Pelley claimed that a world Jewish conspiracy was planning to overthrow "Christian" governments and replace them with communist regimes. The conspirators controlled the US Federal Reserve and were behind the administration of Franklin D. Roosevelt , who had suspended the United States Constitution. Pelley interpreted the rise of Hitler as a sign of the imminent return of Christ , which he predicted for September 17, 2001. According to Pelley, the Nazis were doing the "preparatory work" for an event that would come to an end in the United States: an apocalyptic battle between the "Christian militia" and "international Judaism", in which the latter was to suffer a "terrible fate" .

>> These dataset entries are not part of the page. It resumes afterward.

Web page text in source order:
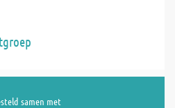
samen met
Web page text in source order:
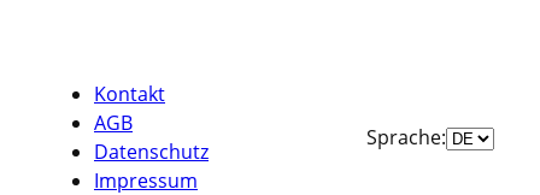
Kontakt
AGB
Datenschutz
Impressum
Sprache:Sprache
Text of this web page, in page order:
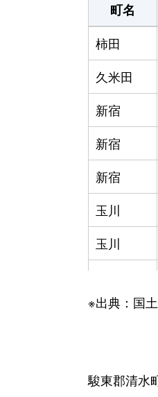
町名
柿田
久米田
新宿
新宿
新宿
玉川
玉川
堂庭
徳倉
※出典：国
駿東郡清水
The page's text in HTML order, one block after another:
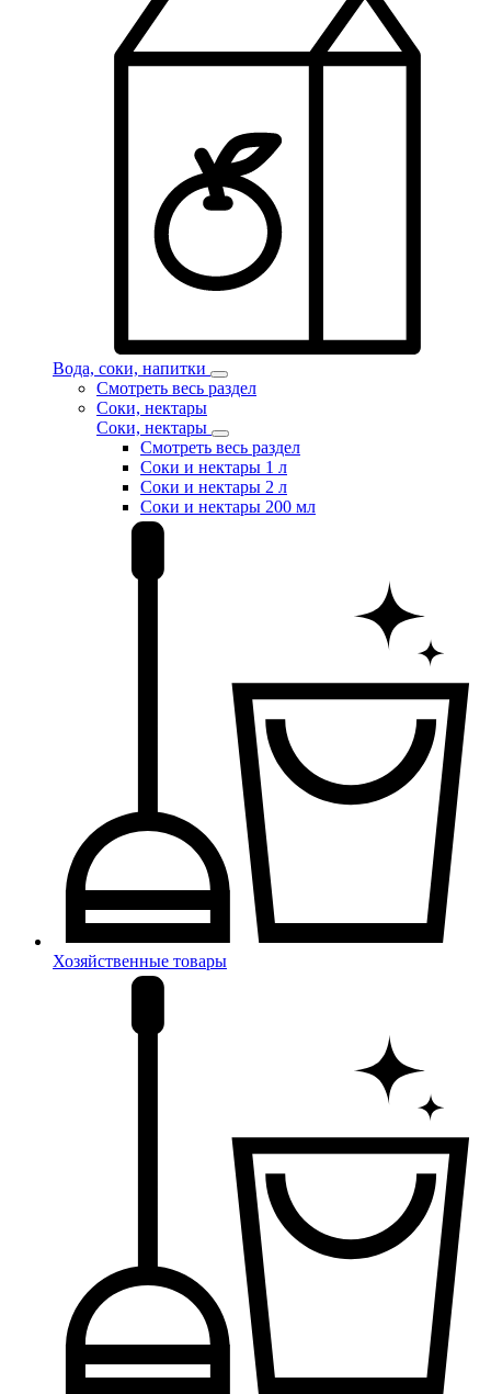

For the Silver Legion, Pelley worked out a program according to which a state system was to be established in the USA, which Pelley referred to as "Christ Democracy": After the elimination of Jews , socialists and communists, the state was to be run like a business enterprise, whose shareholders the citizens be. All legislative initiatives are to be submitted to the entire population for a vote. Political offices are reserved exclusively for members of the “Christian militia”.

effect

Pelley and the Silver Legion anticipated numerous ideas that were later advocated by the Christian Identity and Survival Movements. Philosophy and personal overlap existed with the representatives of Anglo-Israelism . The Anglo-Israeli author David Davidson , himself a member of the Silver Shirts, influenced Pelley's worldview with his ideas. The later founder of the Posse Comitatus , Henry Lamont Beach, also belonged to the Silver Shirts.

See also

Web links

Individual evidence

  1. a b c d The Silver Shirts: Their History, Founder and Activity (PDF; 281 kB). American Jewish Committee archive page . Retrieved August 3, 2012.
  2. a b c David Lobb: Fascist Apocalypse: William Pelley and Millennial Extremism (PDF; 29 kB). Website of the Center for Millennial Studies at Boston University . Retrieved August 3, 2012.
  3. ^ Pro-Nazi Groups in US website The Holocaust Chronicle . Retrieved August 3, 2012.